Air Marshal Sir Richard Frank Garwood, (born 10 January 1959) is a retired senior Royal Air Force officer.

He was appointed Deputy Commander-in-Chief (Operations) at RAF Air Command in April 2010, initially on an acting basis – having served for less than a year as Chief of Staff (Operations) – following the reassignment of Air Marshal Tim Anderson as Director General of the new Military Aviation Authority, and pending the appointment of Air Marshal Andrew Pulford. However, following the sudden death of the then Commander-in-Chief Air Chief Marshal Sir Christopher Moran, Pulford was in turn reassigned and Garwood promoted to air marshal and confirmed in post.

Garwood was awarded the Distinguished Flying Cross for his actions in the Gulf War, and appointed Companion of the Order of the Bath in the 2010 Birthday Honours. He was appointed a Knight Commander of the Order of the British Empire in the 2017 New Year Honours.

==Service career==
Garwood graduated from King's College London with a Master of Arts in Defence Studies. He was commissioned in 1979, being regraded on completion of Initial Officer Training and promoted to flying officer during his flying training, on completion of which he was posted to No. 41(F) Squadron at RAF Coltishall to fly the Jaguar combat aircraft in the ground attack/reconnaissance role. In 1985 Garwood was promoted to flight lieutenant and moved to the Tactical Weapons Unit at RAF Brawdy to instruct students on the Hawk training aircraft, becoming a Qualified Weapons Instructor.

In 1987, Garwood began an exchange tour with the United States Air Force, flying the RF-4C Phantom from Bergstrom Air Force Base in Texas. On his return in 1990 he converted to the Tornado GR1 before being posted as a squadron leader to No. II (Army Cooperation) Squadron at RAF Laarbruch in West Germany, being deployed to Saudi Arabia shortly after his arrival, for Operation Granby. He flew 19 night low-level reconnaissance sorties during the battle phase of the operation and was awarded the Distinguished Flying Cross.
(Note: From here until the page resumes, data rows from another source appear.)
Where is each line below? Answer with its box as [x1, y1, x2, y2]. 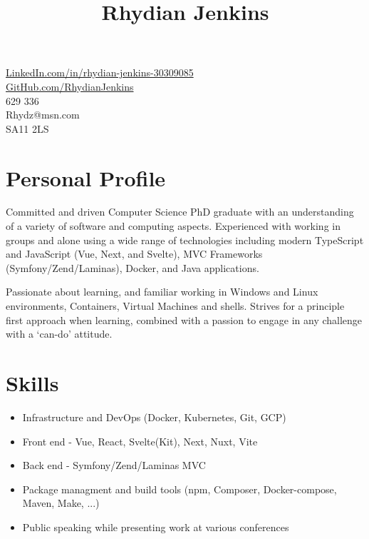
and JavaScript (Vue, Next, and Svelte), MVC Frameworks [6, 246, 263, 261]
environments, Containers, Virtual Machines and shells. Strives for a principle [6, 298, 345, 313]
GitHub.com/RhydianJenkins [6, 79, 134, 94]
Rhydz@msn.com [6, 107, 80, 122]
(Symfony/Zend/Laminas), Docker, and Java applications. [6, 260, 259, 275]
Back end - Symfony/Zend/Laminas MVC [22, 458, 206, 473]
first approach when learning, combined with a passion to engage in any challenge [6, 312, 363, 327]
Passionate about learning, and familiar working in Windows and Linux [6, 284, 318, 299]
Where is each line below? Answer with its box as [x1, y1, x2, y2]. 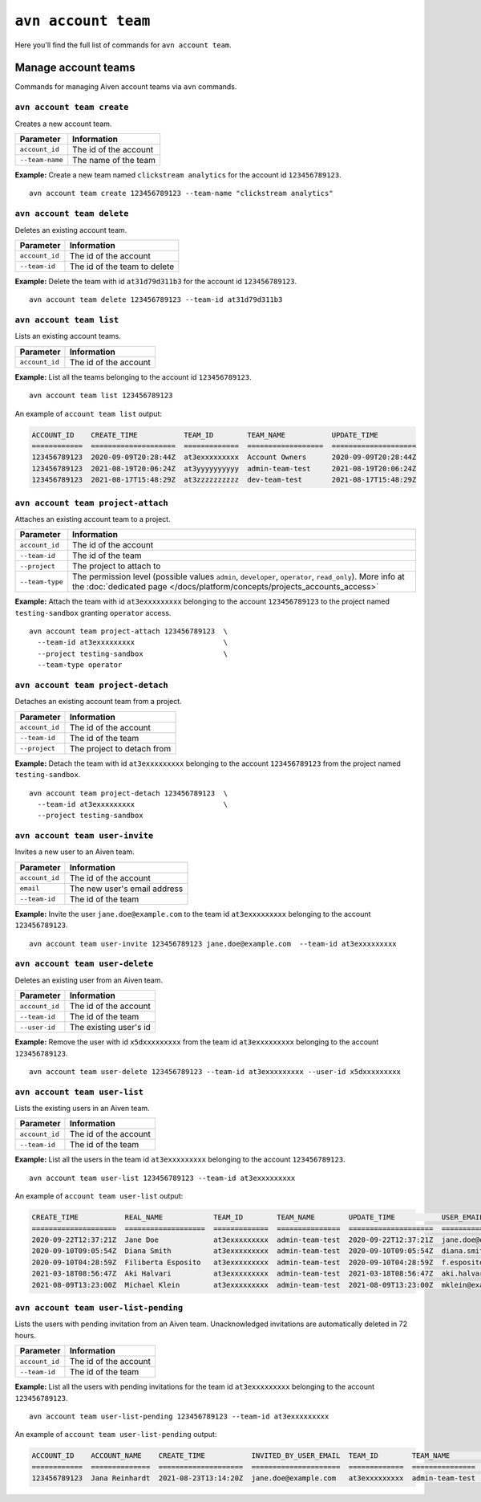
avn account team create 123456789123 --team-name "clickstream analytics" [29, 189, 333, 198]
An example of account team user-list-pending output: [14, 1430, 217, 1439]
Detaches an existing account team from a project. [14, 697, 182, 706]
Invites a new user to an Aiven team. [14, 847, 135, 857]
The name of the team [72, 154, 156, 165]
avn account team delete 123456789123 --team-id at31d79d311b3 [29, 295, 283, 304]
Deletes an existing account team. [14, 225, 127, 234]
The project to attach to [72, 560, 161, 572]
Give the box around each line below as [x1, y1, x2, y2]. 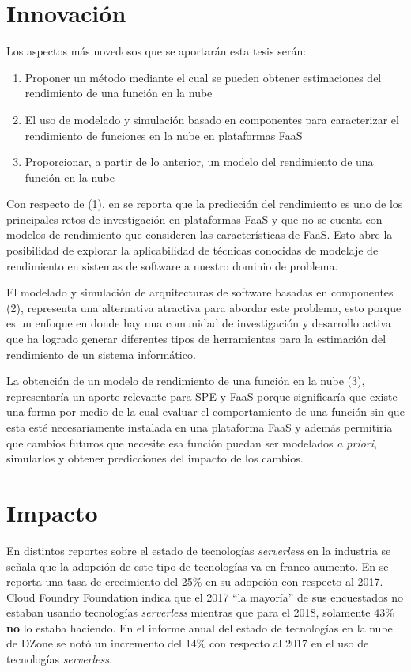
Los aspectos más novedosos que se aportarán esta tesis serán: [6, 43, 307, 59]
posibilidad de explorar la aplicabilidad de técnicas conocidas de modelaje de [6, 242, 379, 259]
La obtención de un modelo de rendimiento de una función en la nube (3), [6, 372, 365, 389]
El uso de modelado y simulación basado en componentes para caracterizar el [25, 111, 399, 127]
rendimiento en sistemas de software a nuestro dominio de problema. [6, 257, 338, 274]
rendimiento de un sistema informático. [6, 345, 196, 362]
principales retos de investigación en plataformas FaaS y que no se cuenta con [6, 210, 383, 227]
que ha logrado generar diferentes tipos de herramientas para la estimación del [6, 330, 386, 347]
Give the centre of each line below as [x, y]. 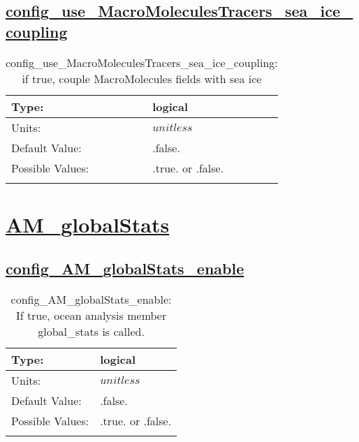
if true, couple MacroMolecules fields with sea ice [142, 78]
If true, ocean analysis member [91, 316]
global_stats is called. [91, 332]
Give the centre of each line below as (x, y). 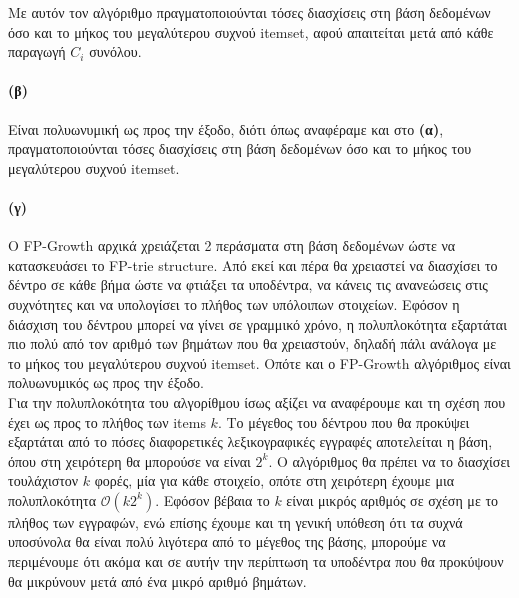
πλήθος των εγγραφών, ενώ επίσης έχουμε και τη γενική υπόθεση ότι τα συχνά (235, 521)
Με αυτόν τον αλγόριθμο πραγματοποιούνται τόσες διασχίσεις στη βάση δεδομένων (249, 12)
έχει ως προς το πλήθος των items (107, 421)
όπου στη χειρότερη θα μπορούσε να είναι (129, 460)
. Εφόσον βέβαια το (212, 499)
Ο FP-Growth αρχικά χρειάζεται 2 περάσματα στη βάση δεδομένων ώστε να (232, 245)
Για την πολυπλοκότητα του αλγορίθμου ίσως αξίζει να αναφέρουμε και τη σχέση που (257, 401)
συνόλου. (115, 51)
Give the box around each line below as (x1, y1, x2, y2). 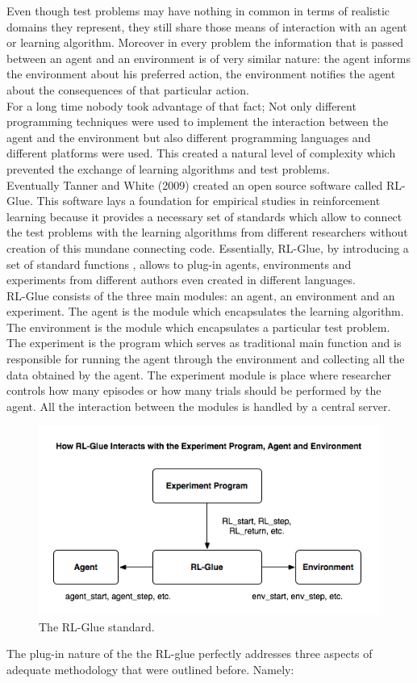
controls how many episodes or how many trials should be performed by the (6, 382, 382, 399)
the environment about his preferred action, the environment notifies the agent (6, 65, 396, 82)
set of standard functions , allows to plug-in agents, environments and (6, 255, 352, 272)
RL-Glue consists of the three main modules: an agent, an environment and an (6, 287, 395, 304)
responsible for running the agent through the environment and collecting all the (6, 350, 405, 367)
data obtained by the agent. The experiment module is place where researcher (6, 366, 392, 383)
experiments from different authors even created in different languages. (6, 271, 356, 288)
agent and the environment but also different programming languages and (6, 128, 371, 145)
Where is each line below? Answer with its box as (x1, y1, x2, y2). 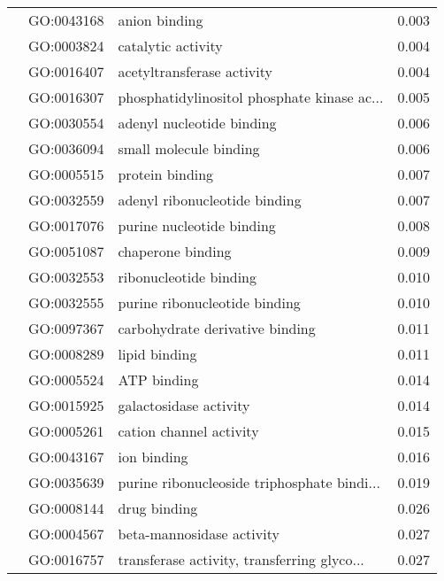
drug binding (118, 498, 198, 518)
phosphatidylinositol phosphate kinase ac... (118, 87, 384, 107)
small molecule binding (118, 138, 260, 159)
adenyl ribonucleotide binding (118, 190, 302, 210)
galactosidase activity (118, 395, 250, 415)
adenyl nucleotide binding (118, 112, 277, 133)
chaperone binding (118, 241, 232, 261)
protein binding (118, 164, 214, 184)
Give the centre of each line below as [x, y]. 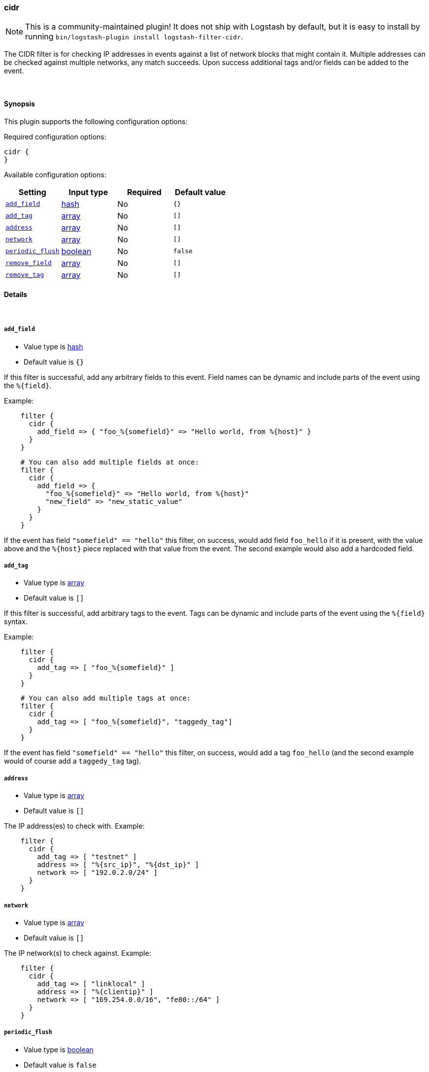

In 1993, Garwood moved to the Ministry of Defence as a staff officer in Operational Requirements (Air) and then, in 1995, attended the Army Staff College at Camberley. In the same year he was promoted to wing commander and returned to II (AC) Squadron, now at RAF Marham, as its commanding officer. His time in command included many detachments to patrol the no-fly zones over Iraq. This was followed by a staff appointment at the Permanent Joint Headquarters at Northwood.

On promotion to group captain in 2000 Garwood returned to Marham as Station Commander, this tour including deployment to East Africa as Commander British Forces during Operation Ramson, carrying out air operations over the Horn of Africa in support of Operation Veritas in Afghanistan; he was appointed a Commander of the Order of the British Empire in 2002.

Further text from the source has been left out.